→ **YOUR TASK**
From the records below, output exactly the lines running from the line containing "in the Associates Program, your" through the line containing "from contracting), (d)", and no others.

### RECORDED DATA ###

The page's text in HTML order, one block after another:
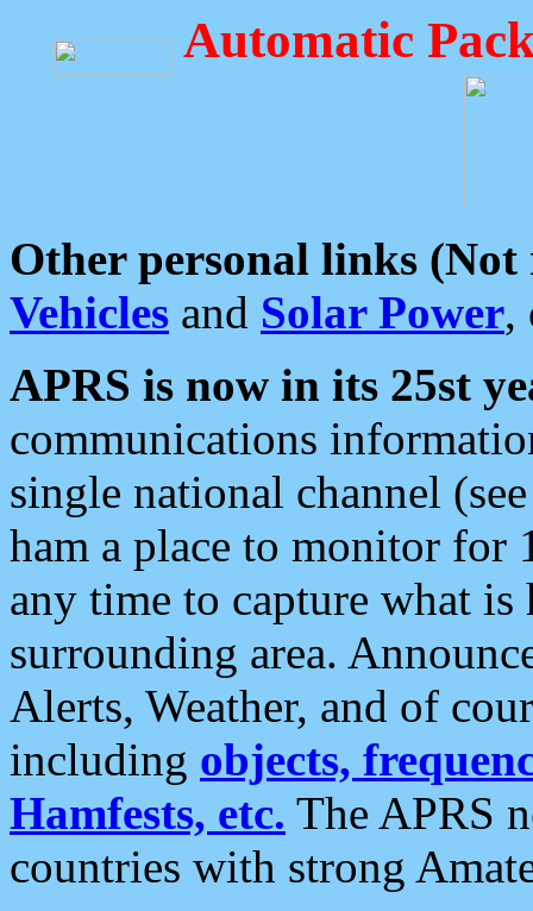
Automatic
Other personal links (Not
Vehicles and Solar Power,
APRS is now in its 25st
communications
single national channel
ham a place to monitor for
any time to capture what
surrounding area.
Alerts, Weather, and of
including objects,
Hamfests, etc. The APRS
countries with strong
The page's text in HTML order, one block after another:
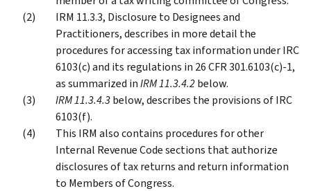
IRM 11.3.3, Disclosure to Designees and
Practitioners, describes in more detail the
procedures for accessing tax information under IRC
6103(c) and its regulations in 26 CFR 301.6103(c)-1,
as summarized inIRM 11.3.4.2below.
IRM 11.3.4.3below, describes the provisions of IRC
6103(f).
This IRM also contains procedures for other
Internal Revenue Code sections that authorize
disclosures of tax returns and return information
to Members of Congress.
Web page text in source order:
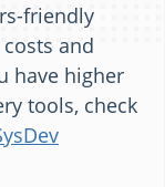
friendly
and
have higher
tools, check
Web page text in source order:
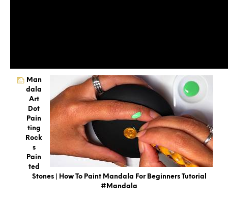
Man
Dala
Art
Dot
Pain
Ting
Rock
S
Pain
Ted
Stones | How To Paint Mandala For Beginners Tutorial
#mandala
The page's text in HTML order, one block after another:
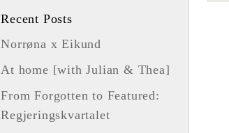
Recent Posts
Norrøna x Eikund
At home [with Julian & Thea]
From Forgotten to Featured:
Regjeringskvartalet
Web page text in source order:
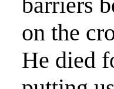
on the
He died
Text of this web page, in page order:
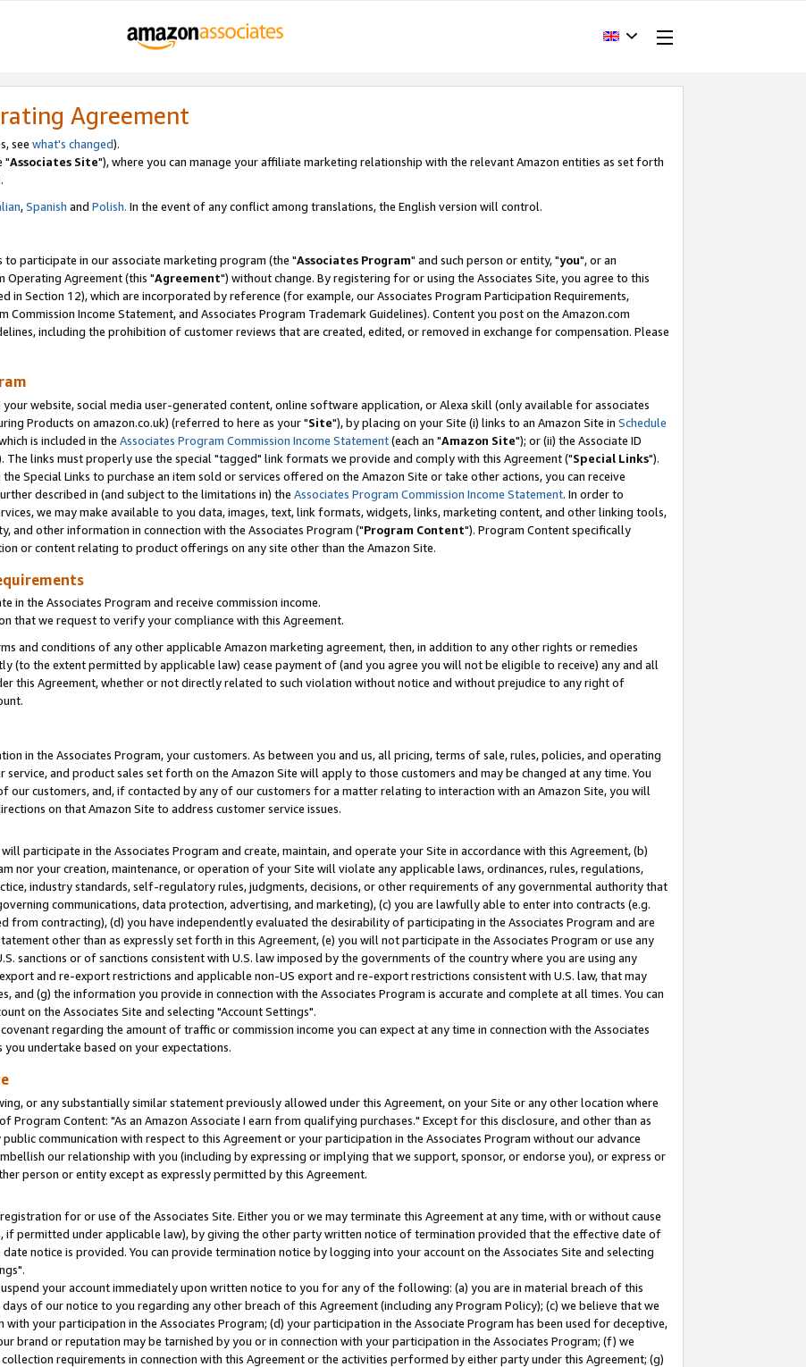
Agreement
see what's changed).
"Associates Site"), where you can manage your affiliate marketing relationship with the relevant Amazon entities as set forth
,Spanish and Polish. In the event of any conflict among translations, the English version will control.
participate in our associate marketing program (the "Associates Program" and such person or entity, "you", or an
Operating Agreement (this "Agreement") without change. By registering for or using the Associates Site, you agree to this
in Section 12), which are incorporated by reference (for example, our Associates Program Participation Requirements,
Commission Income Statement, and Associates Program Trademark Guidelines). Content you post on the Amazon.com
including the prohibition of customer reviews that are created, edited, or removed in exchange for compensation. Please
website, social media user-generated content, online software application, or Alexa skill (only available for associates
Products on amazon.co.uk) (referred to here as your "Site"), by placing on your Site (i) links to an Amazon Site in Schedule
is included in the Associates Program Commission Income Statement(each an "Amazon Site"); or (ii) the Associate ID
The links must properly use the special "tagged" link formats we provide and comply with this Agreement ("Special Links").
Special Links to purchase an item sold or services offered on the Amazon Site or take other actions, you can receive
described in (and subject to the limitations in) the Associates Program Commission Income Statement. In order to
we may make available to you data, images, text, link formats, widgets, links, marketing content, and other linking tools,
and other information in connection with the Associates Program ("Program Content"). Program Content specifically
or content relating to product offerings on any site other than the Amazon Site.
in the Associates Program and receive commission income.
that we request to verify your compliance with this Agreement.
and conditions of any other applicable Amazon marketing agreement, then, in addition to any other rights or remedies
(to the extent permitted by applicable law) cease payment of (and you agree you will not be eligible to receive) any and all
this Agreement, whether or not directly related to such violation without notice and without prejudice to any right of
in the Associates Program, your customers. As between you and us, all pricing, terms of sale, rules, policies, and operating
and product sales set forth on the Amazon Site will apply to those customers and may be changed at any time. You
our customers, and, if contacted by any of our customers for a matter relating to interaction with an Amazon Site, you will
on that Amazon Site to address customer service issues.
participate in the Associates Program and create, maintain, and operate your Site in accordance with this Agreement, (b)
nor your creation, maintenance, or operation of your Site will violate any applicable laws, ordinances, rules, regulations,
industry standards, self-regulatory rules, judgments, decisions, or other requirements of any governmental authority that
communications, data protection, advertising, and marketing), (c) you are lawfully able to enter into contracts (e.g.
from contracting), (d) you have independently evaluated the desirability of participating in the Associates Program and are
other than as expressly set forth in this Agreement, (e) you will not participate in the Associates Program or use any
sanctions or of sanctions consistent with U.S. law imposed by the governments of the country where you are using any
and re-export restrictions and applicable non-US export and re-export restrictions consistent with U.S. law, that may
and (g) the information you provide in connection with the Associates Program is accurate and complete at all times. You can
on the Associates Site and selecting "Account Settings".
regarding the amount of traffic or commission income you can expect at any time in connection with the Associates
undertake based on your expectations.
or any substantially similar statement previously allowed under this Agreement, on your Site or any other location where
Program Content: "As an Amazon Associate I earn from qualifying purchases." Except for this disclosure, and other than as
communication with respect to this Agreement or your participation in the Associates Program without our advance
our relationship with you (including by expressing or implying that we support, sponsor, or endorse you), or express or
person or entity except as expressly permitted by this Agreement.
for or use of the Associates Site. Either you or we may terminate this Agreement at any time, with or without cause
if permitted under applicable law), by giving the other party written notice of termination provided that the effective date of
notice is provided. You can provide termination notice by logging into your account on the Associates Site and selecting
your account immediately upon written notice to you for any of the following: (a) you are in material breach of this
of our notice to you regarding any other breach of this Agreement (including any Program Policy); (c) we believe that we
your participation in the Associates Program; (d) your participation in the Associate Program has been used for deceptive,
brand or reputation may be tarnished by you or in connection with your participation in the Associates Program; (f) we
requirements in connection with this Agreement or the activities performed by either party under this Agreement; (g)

###

→ **WRITTEN ANSWER**
in the Associates Program, your customers. As between you and us, all pricing, terms of sale, rules, policies, and operating
and product sales set forth on the Amazon Site will apply to those customers and may be changed at any time. You
our customers, and, if contacted by any of our customers for a matter relating to interaction with an Amazon Site, you will
on that Amazon Site to address customer service issues.
participate in the Associates Program and create, maintain, and operate your Site in accordance with this Agreement, (b)
nor your creation, maintenance, or operation of your Site will violate any applicable laws, ordinances, rules, regulations,
industry standards, self-regulatory rules, judgments, decisions, or other requirements of any governmental authority that
communications, data protection, advertising, and marketing), (c) you are lawfully able to enter into contracts (e.g.
from contracting), (d) you have independently evaluated the desirability of participating in the Associates Program and are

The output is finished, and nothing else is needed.